Lo que ahora sabemos es que los controles epigenéticos en los cromosomas de esos huevos están formados por el entorno en el que se desarrollan (es decir, el útero de nuestras abuelas). Si nuestra abuela materna tenía mala salud durante el embarazo -si ganaba demasiado peso, fumaba, comía mal, estaba terriblemente estresada o desarrollaba diabetes gestacional-, bien podría influir en NUESTROS riesgos para la salud de por vida, incluso ahora.
La buena noticia para nosotros es que nuestros propios comportamientos y prácticas de estilo de vida pueden restablecer nuestros controles epigenéticos, por lo que mucha energía reside en nosotros. Pero para los propósitos de hoy, reconozcamos: hasta cierto punto, el cuidado que cada abuela se quita a sí misma durante el embarazo reverberará a través de sus hijas y en una extensión de varias generaciones.
Llamando a todos los padres
Con toda esta charla sobre madres, abuelas e hijas, quiero ser muy claro sobre algunas otras palabras que deberían ser parte de esta discusión: familias; hogares; padres; y hombres
En primer lugar, hay, por supuesto, un epigenoma en los cromosomas de los espermatozoides, también, y la salud y el estilo de vida de cada padre influyen en los mismos.
Pero incluso si nos centramos exclusivamente en el embarazo, debemos tener en cuenta que una vida sana durante el embarazo es un asunto familiar. Hay fuerza en la unidad de un hogar, y todos los miembros pueden ayudar a lograr la mejor bienvenida para el recién nacido practicando la salud juntos.
Un mensaje especial para cada padre, de este padre de cinco: muchos tipos son demasiado duros, inconscientes o testarudos para pensar en cuidar su propia salud. ¡Pero reconozcamos que proteger a quienes amamos de los peligros que prevalecen es algo "chico" consagrado! Y en estos días, es mucho más probable que esos peligros sean la obesidad y la diabetes que los leones, tigres y osos.

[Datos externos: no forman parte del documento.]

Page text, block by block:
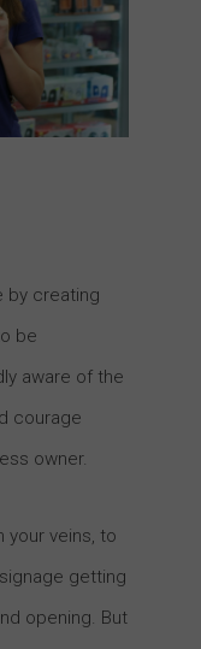
by creating
be
aware of the
courage
owner.
your veins, to
getting
opening. But
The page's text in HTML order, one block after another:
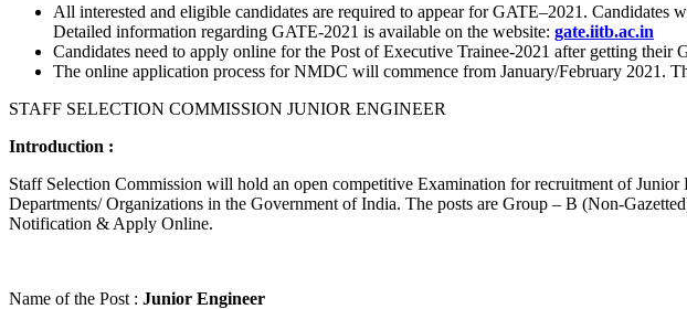
All interested and eligible candidates are required to appear for GATE–2021.
Detailed information regarding GATE-2021 is available on the website: gate.iitb.ac.in
Candidates need to apply online for the Post of Executive Trainee-2021 after getting
The online application process for NMDC will commence from January/February 2021.
STAFF SELECTION COMMISSION JUNIOR ENGINEER
Introduction :
Staff Selection Commission will hold an open competitive Examination for recruitment of
Departments/ Organizations in the Government of India. The posts are Group – B (Non-
Notification & Apply Online.
Name of the Post : Junior Engineer
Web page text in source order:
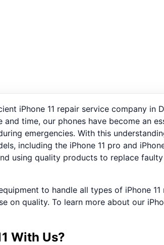
iPhone 11 repair service company in
time, our phones have become an
emergencies. With this
including the iPhone 11 pro and
using quality products to replace
to handle all types of iPhone
quality. To learn more about our
With Us?
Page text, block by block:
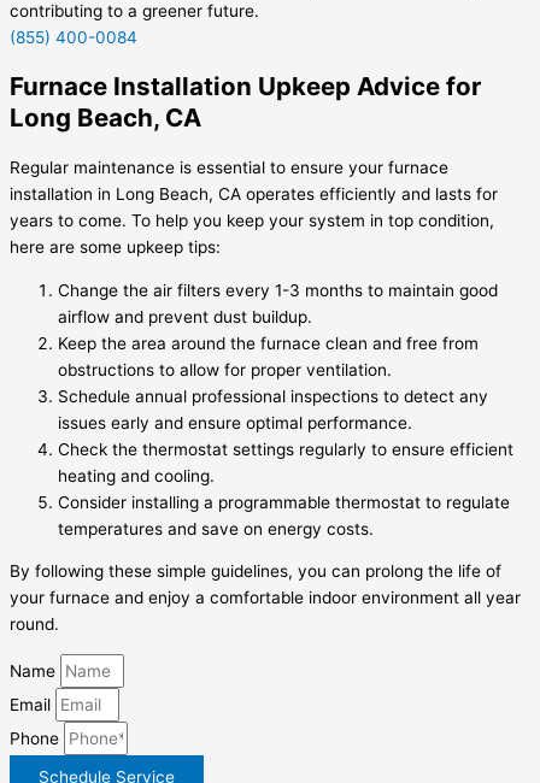
contributing to a greener future.
(855) 400-0084
Furnace Installation Upkeep Advice for
Long Beach, CA
Regular maintenance is essential to ensure your furnace
installation in Long Beach, CA operates efficiently and lasts for
years to come. To help you keep your system in top condition,
here are some upkeep tips:
Change the air filters every 1-3 months to maintain good
airflow and prevent dust buildup.
Keep the area around the furnace clean and free from
obstructions to allow for proper ventilation.
Schedule annual professional inspections to detect any
issues early and ensure optimal performance.
Check the thermostat settings regularly to ensure efficient
heating and cooling.
Consider installing a programmable thermostat to regulate
temperatures and save on energy costs.
By following these simple guidelines, you can prolong the life of
your furnace and enjoy a comfortable indoor environment all year
round.
Name
Email
Phone
Schedule Service
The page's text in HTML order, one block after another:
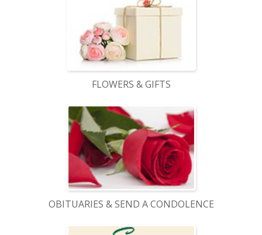
FLOWERS & GIFTS
OBITUARIES & SEND A CONDOLENCE
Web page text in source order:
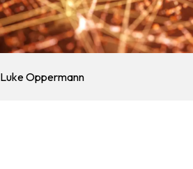
Luke Oppermann
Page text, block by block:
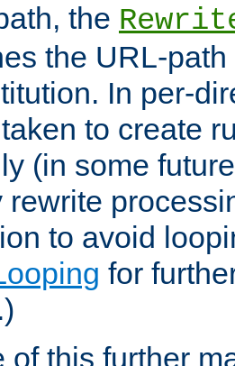
the
the URL-
In per-
to create
(in some
rewrite
to avoid
for
of this further
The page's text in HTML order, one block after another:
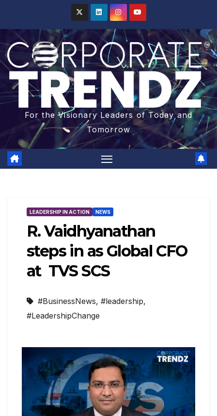
For the Visionary Leaders of Today and
Tomorrow
LEADERSHIP IN ACTION NEWS
R. Vaidhyanathan
steps in as Global CFO
at TVS SCS
#BusinessNews, #leadership,
#LeadershipChange
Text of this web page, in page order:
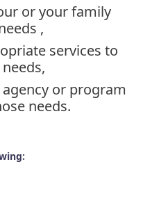
or your family
,
services to
or program
needs.
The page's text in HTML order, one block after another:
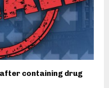
containing drug
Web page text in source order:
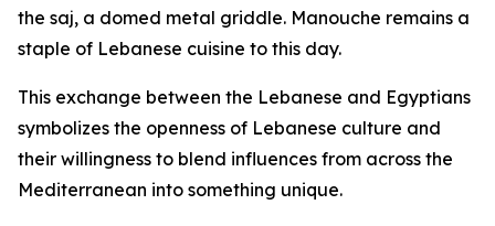
the saj, a domed metal griddle. Manouche remains a
staple of Lebanese cuisine to this day.
This exchange between the Lebanese and Egyptians
symbolizes the openness of Lebanese culture and
their willingness to blend influences from across the
Mediterranean into something unique.
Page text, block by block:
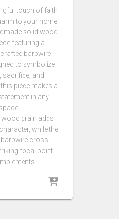
touch of faith
to your home
solid wood
featuring a
barbwire
to symbolize
sacrifice, and
piece makes a
in any
space.
wood grain adds
while the
barbwire cross
focal point
…
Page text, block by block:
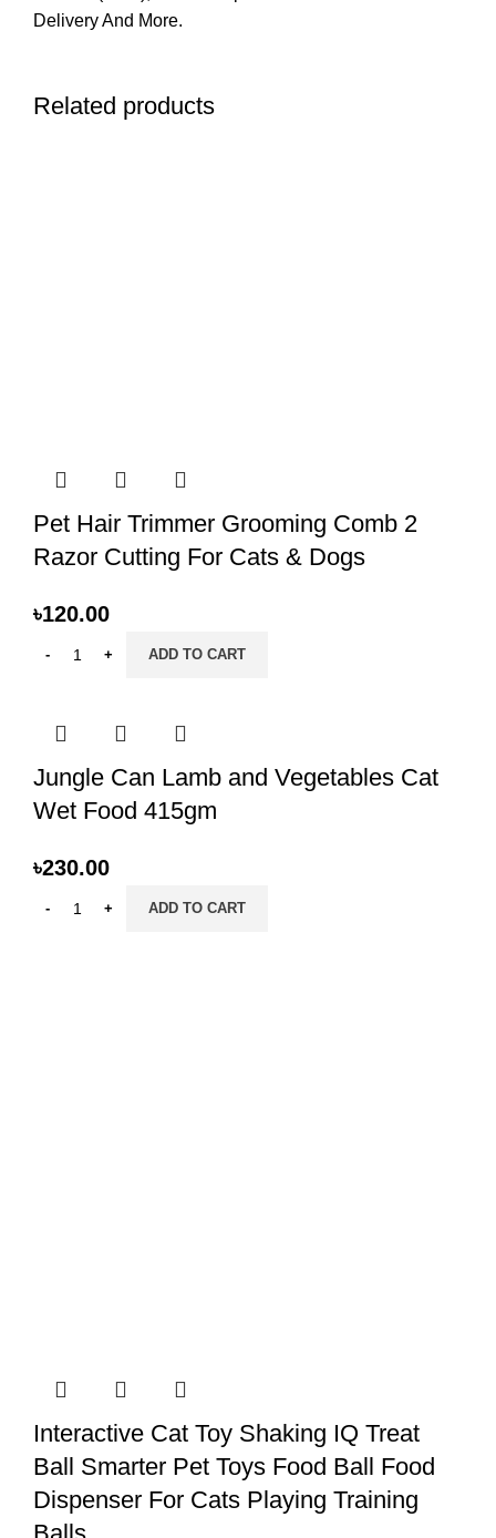
Delivery And More.
Related products
Pet Hair Trimmer Grooming Comb 2
Razor Cutting For Cats & Dogs
৳120.00
ADD TO CART
Jungle Can Lamb and Vegetables Cat
Wet Food 415gm
৳230.00
ADD TO CART
Interactive Cat Toy Shaking IQ Treat
Ball Smarter Pet Toys Food Ball Food
Dispenser For Cats Playing Training
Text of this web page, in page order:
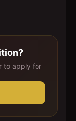
to apply for
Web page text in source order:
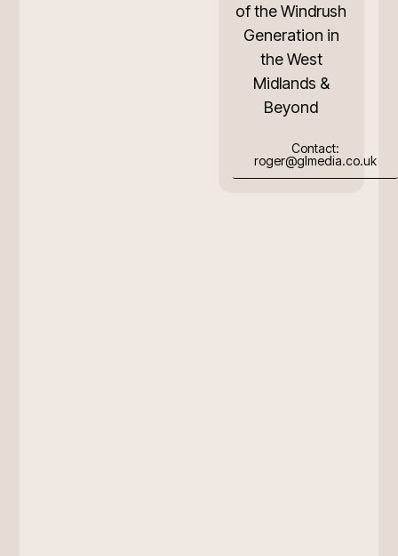
of the Windrush
Generation in
the West
Midlands &
Beyond
Contact:
roger@glmedia.co.uk
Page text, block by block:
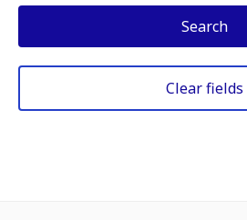
Search
Clear fields
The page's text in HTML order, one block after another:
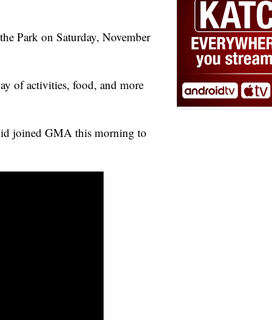
Park on Saturday, November
of activities, food, and more
joined GMA this morning to
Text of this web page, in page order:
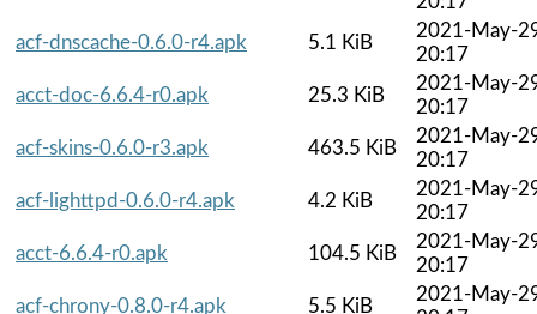
acf-dnscache-0.6.0-r4.apk
5.1 KiB
2021-May-
20:17
acct-doc-6.6.4-r0.apk
25.3 KiB
2021-May-
20:17
acf-skins-0.6.0-r3.apk
463.5 KiB
2021-May-
20:17
acf-lighttpd-0.6.0-r4.apk
4.2 KiB
2021-May-
20:17
acct-6.6.4-r0.apk
104.5 KiB
2021-May-
20:17
acf-chrony-0.8.0-r4.apk
5.5 KiB
2021-May-
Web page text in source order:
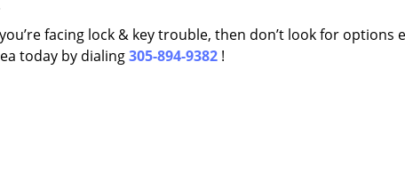
facing lock & key trouble, then don’t look for options
today by dialing305-894-9382 !
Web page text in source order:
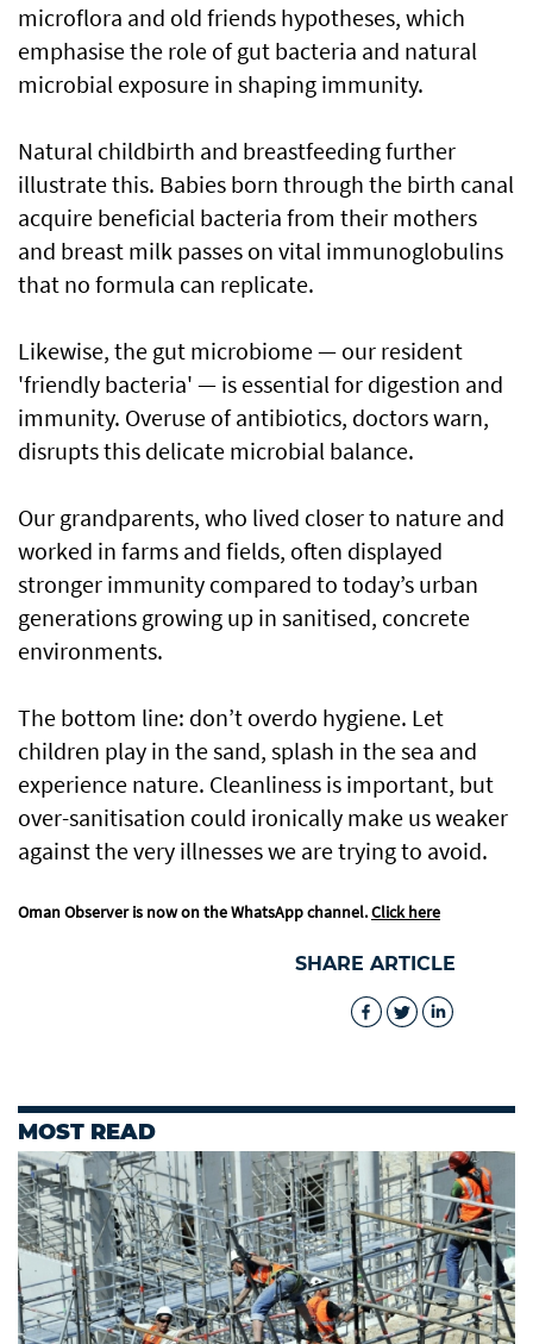
microflora and old friends hypotheses, which
emphasise the role of gut bacteria and natural
microbial exposure in shaping immunity.
Natural childbirth and breastfeeding further
illustrate this. Babies born through the birth canal
acquire beneficial bacteria from their mothers
and breast milk passes on vital immunoglobulins
that no formula can replicate.
Likewise, the gut microbiome — our resident
'friendly bacteria' — is essential for digestion and
immunity. Overuse of antibiotics, doctors warn,
disrupts this delicate microbial balance.
Our grandparents, who lived closer to nature and
worked in farms and fields, often displayed
stronger immunity compared to today’s urban
generations growing up in sanitised, concrete
environments.
The bottom line: don’t overdo hygiene. Let
children play in the sand, splash in the sea and
experience nature. Cleanliness is important, but
over-sanitisation could ironically make us weaker
against the very illnesses we are trying to avoid.
Oman Observer is now on the WhatsApp channel.Click here
SHARE ARTICLE
MOST READ
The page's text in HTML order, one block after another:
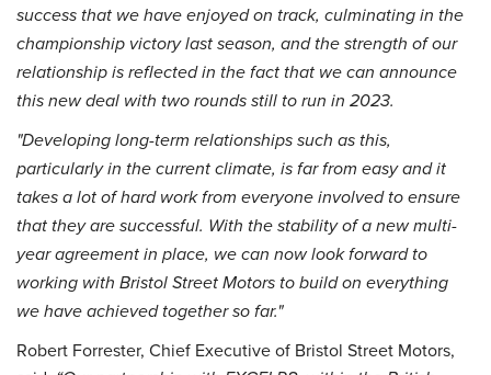
success that we have enjoyed on track, culminating in the
championship victory last season, and the strength of our
relationship is reflected in the fact that we can announce
this new deal with two rounds still to run in 2023.
"Developing long-term relationships such as this,
particularly in the current climate, is far from easy and it
takes a lot of hard work from everyone involved to ensure
that they are successful. With the stability of a new multi-
year agreement in place, we can now look forward to
working with Bristol Street Motors to build on everything
we have achieved together so far."
Robert Forrester, Chief Executive of Bristol Street Motors,
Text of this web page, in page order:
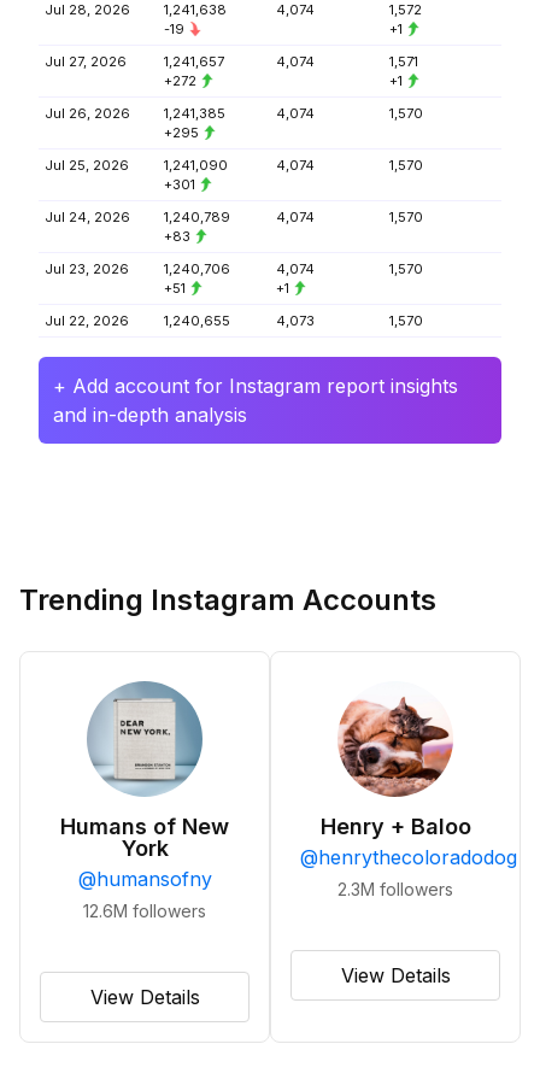
Jul 28, 2026
1,241,638
-19
4,074
1,572
+1
Jul 27, 2026
1,241,657
+272
4,074
1,571
+1
Jul 26, 2026
1,241,385
+295
4,074 1,570
Jul 25, 2026
1,241,090
+301
4,074 1,570
Jul 24, 2026
1,240,789
+83
4,074 1,570
Jul 23, 2026
1,240,706
+51
4,074
+1
1,570
Jul 22, 2026 1,240,655 4,073 1,570
+ Add account for Instagram report insights
and in-depth analysis
Trending Instagram Accounts
Humans of New
York
@humansofny
12.6M followers
View Details
Henry + Baloo
@henrythecoloradodog
2.3M followers
View Details
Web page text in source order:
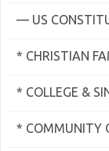
— US
* CHRISTIAN
* COLLEGE &
* COMMUNITY
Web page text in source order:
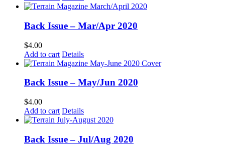
Back Issue – Mar/Apr 2020
$4.00
Add to cart Details
Back Issue – May/Jun 2020
$4.00
Add to cart Details
Back Issue – Jul/Aug 2020
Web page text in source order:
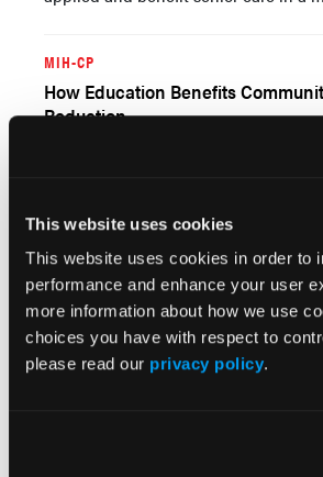
This website uses cookies
This website uses cookies in order to
performance and enhance your user
more information about how we use
choices you have with respect to
please read our privacy policy.
MIH-CP
How Education Benefits
Reduction
project proposals such as for
programs. Proposals for improving
health of the community should be...
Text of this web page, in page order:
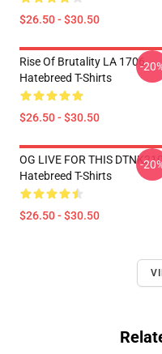
$26.50 - $30.50
Rise Of Brutality LA 1706
Hatebreed T-Shirts
$26.50 - $30.50
-
OG LIVE FOR THIS
Hatebreed T-Shirts
$26.50 - $30.50
-
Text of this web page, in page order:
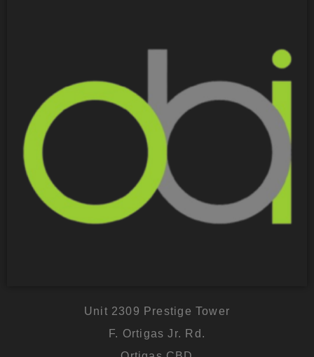
Unit 2309 Prestige Tower
F. Ortigas Jr. Rd.
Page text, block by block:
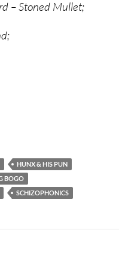
– Stoned Mullet;
HUNX & HIS PUN
BOGO
SCHIZOPHONICS
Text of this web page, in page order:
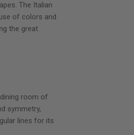
The Italian
of colors and
the great
room of
symmetry,
lines for its
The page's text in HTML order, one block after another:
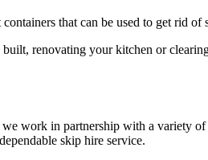
that can be used to get rid
renovating your kitchen or
work in partnership with a variety
skip hire service.
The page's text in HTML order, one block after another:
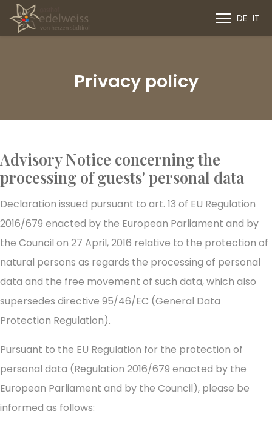
DE IT
Privacy policy
Advisory Notice concerning the
processing of guests' personal data
Declaration issued pursuant to art. 13 of EU Regulation
2016/679 enacted by the European Parliament and by
the Council on 27 April, 2016 relative to the protection of
natural persons as regards the processing of personal
data and the free movement of such data, which also
supersedes directive 95/46/EC (General Data
Protection Regulation).
Pursuant to the EU Regulation for the protection of
personal data (Regulation 2016/679 enacted by the
European Parliament and by the Council), please be
informed as follows:
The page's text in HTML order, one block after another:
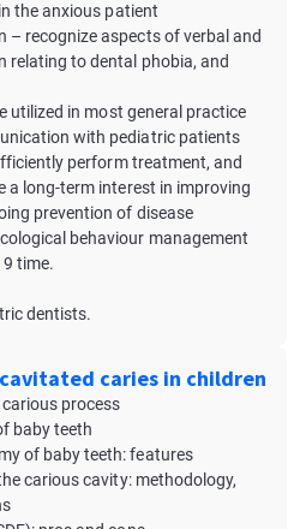
the anxious patient
– recognize aspects of verbal and
relating to dental phobia, and
utilized in most general practice
with pediatric patients
perform treatment, and
a long-term interest in improving
prevention of disease
behaviour management
time.
dentists.
caries in children
process
baby teeth
of baby teeth: features
carious cavity: methodology,
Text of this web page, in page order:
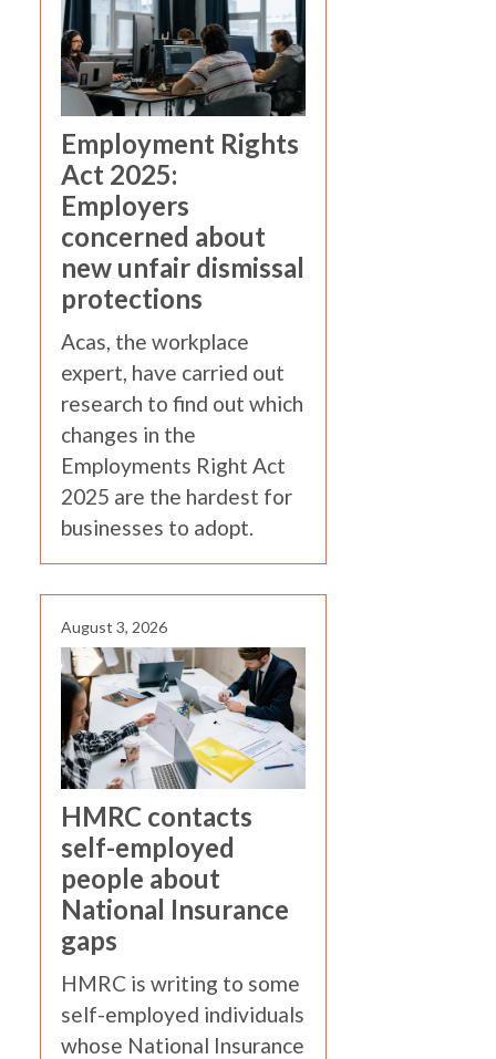
Employment Rights
Act 2025:
Employers
concerned about
new unfair dismissal
protections
Acas, the workplace
expert, have carried out
research to find out which
changes in the
Employments Right Act
2025 are the hardest for
businesses to adopt.
August 3, 2026
HMRC contacts
self-employed
people about
National Insurance
gaps
HMRC is writing to some
self-employed individuals
whose National Insurance
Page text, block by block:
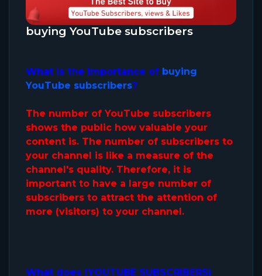
buying YouTube subscribers
What is the importance of buying
YouTube subscribers?
The number of YouTube subscribers
shows the public how valuable your
content is. The number of subscribers to
your channel is like a measure of the
channel's quality. Therefore, it is
important to have a large number of
subscribers to attract the attention of
more (visitors) to your channel.
What does (YOUTUBE SUBSCRIBERS)

La única manera confiable de proteger la salud de las personas que amas es practicar una vida saludable y compartirla. Invoco a todos los padres a considerar el embarazo como el momento ideal para hacer exactamente eso y participar en el juego.
Poder y responsabilidad
Todos conocemos el adagio, cortesía de Spiderman : con gran poder, tiene una gran responsabilidad.
El embarazo le confiere el poder de influir directamente en la salud de varias generaciones al establecer las configuraciones del epigenoma. Con ese gran poder viene la responsabilidad de cada familia de cuidar bien el futuro, y aquellos a los que llegarán a amar más, cuidando lo mejor posible de sí mismos.